Find the lines in the listing below that include the word "Ababa", and report how many there are, with nothing more.

→ Data to use
————

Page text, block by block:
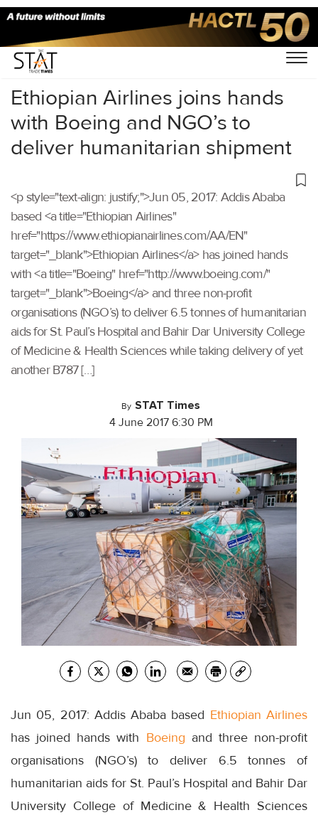
Home/Others/
Ethiopian Airlines joins hands
with Boeing and NGO’s to
deliver humanitarian shipment
<p style="text-align: justify;">Jun 05, 2017: Addis Ababa
based <a title="Ethiopian Airlines"
href="https://www.ethiopianairlines.com/AA/EN"
target="_blank">Ethiopian Airlines</a> has joined hands
with <a title="Boeing" href="http://www.boeing.com/"
target="_blank">Boeing</a> and three non-profit
organisations (NGO’s) to deliver 6.5 tonnes of humanitarian
aids for St. Paul’s Hospital and Bahir Dar University College
of Medicine & Health Sciences while taking delivery of yet
another B787 […]
By STAT Times
4 June 2017 6:30 PM
Jun 05, 2017: Addis Ababa based Ethiopian Airlines
has joined hands with Boeing and three non-profit
organisations (NGO’s) to deliver 6.5 tonnes of
humanitarian aids for St. Paul’s Hospital and Bahir Dar
University College of Medicine & Health Sciences
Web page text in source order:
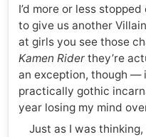
I’d more or less
to give us another
at girls you see those
Kamen Riderthey’re
an exception, though —
practically gothic
year losing my mind
Just as I was thinking,

————

→ Your solution
2